(Records from a collection)
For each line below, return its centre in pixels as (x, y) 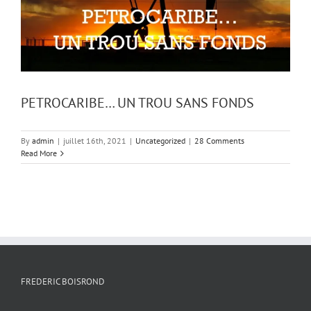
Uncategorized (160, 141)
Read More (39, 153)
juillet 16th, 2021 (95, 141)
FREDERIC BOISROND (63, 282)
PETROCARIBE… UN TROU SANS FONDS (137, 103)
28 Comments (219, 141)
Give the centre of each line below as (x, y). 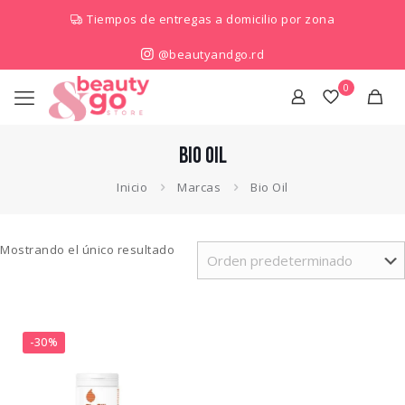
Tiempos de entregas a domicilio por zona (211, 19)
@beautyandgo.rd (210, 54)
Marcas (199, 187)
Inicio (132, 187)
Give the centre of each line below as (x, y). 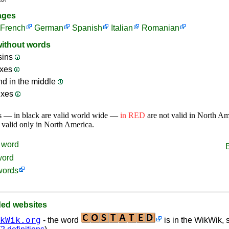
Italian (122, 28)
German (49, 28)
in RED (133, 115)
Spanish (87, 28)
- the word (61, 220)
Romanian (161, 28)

==

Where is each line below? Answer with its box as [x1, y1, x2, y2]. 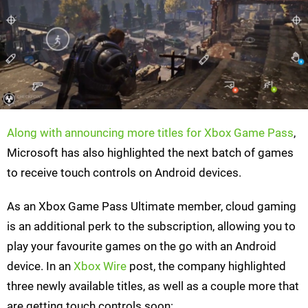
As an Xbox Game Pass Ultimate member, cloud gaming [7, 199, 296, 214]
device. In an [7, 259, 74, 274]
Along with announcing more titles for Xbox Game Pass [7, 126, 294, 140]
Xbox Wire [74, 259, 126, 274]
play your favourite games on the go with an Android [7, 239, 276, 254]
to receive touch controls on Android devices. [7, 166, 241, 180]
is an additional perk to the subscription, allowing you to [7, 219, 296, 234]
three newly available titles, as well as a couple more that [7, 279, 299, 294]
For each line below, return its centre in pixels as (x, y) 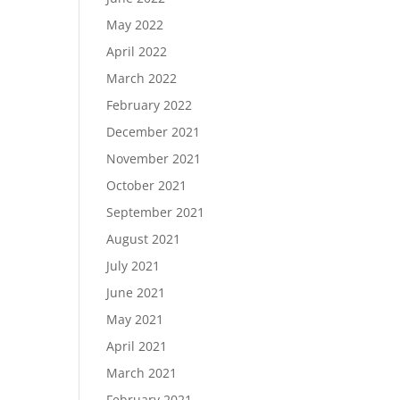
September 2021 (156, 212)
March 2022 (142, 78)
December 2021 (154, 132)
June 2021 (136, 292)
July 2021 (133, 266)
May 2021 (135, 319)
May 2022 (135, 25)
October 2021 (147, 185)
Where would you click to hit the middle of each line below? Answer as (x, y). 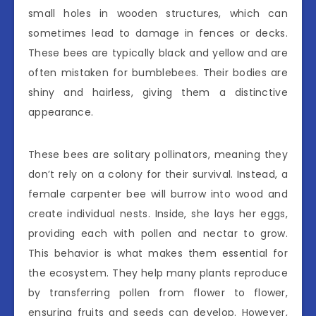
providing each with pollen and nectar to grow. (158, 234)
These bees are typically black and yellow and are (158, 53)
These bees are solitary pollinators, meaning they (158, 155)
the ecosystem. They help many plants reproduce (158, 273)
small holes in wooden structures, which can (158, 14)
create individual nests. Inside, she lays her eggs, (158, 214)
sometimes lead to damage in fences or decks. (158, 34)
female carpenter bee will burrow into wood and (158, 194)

* * *

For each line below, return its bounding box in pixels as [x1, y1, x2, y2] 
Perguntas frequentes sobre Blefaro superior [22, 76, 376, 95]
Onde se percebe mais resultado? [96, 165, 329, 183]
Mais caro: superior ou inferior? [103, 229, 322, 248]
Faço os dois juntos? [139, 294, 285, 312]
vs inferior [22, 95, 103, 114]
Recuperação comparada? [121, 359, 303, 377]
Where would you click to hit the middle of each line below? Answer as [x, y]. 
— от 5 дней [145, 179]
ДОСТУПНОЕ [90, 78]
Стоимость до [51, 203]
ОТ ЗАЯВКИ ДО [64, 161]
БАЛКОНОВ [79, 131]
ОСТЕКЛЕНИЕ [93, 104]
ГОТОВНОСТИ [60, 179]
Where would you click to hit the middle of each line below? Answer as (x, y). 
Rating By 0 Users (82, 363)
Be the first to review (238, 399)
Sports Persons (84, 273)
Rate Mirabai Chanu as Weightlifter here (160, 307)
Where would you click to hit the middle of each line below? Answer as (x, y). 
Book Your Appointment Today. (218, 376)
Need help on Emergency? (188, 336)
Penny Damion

- [TASK DIRECTIONS]
Copy the lines of the data above exactly as written, beginning with the line containing "дней [145, 179]" and ending with the line containing "Penny Damion", and leave out all other lines.

- [COMPLETED TASK]
— от 5 дней [145, 179]
ДОСТУПНОЕ [90, 78]
Стоимость до [51, 203]
ОТ ЗАЯВКИ ДО [64, 161]
БАЛКОНОВ [79, 131]
ОСТЕКЛЕНИЕ [93, 104]
ГОТОВНОСТИ [60, 179]
Where would you click to hit the middle of each line below? Answer as (x, y). 
Rating By 0 Users (82, 363)
Be the first to review (238, 399)
Sports Persons (84, 273)
Rate Mirabai Chanu as Weightlifter here (160, 307)
Where would you click to hit the middle of each line below? Answer as (x, y). 
Book Your Appointment Today. (218, 376)
Need help on Emergency? (188, 336)
Penny Damion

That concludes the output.